The Zanella Racing driver found it tougher in USF Juniors but was competitive, making the podium once and having a strong weekend at Road America. He came ninth in the standings, and got two podiums in a Ligier JS F4 Series cameo at COTA.
To win the six-race 2025 YACademy season, he took one race victory, a second place and twice finished third.

Photo: YACademy Winter Series
Just ahead of him in USF Juniors last year was countryman Joao Vergara, who was driving for Exclusive and has switched to VRD for 2025. The 17-year-old was runner-up in Lucas Oil School of Racing’s Formula Car Race Series in 2023, and was fifth in the 2024 YACademy season.

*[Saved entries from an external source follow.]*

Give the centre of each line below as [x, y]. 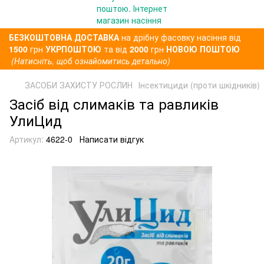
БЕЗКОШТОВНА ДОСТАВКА [65, 37]
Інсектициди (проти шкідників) [199, 85]
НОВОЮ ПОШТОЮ [203, 49]
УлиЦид [36, 120]
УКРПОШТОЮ [73, 49]
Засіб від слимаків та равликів [114, 103]
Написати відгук [112, 139]
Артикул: [27, 139]
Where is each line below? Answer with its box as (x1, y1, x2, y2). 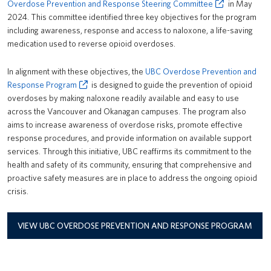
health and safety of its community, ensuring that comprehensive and (7, 160, 252, 169)
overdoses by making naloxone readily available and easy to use (7, 93, 239, 103)
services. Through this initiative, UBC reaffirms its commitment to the (7, 146, 252, 156)
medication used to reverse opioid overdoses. (7, 39, 175, 48)
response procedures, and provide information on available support (7, 133, 252, 143)
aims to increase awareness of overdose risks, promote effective (7, 120, 243, 129)
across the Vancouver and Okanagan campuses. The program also (7, 106, 246, 116)
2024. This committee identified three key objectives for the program (7, 12, 256, 22)
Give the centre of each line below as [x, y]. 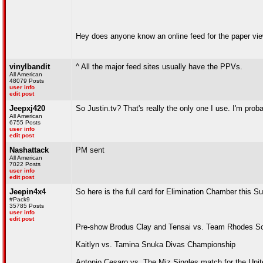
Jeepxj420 [27, 108]
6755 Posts [25, 122]
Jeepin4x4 [28, 192]
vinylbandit [30, 67]
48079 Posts [27, 81]
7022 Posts [25, 164]
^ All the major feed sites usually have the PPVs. [159, 67]
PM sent [90, 150]
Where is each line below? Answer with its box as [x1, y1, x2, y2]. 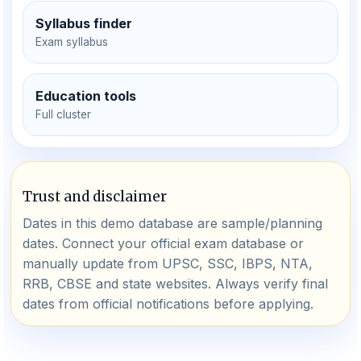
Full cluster [35, 108, 91, 121]
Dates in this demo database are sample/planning [23, 215, 322, 231]
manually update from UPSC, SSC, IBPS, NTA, [23, 255, 313, 272]
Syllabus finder [35, 15, 132, 31]
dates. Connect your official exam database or [23, 235, 304, 251]
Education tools [35, 88, 136, 104]
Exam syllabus [35, 35, 108, 48]
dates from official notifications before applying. [23, 296, 313, 312]

Consistency was the name of the game for him in USF Juniors. He finished every race, was in the top 10 for more than half of them and was very close to taking seventh in the standings, yet only twice finished higher than seventh and had an average race position of 10.88. He proved he has pace, and is working well with VRD, in the 2025 YACademy season as he put his car on pole in round one and came fourth in the standings with a win and two second places, four points shy of Escorpioni.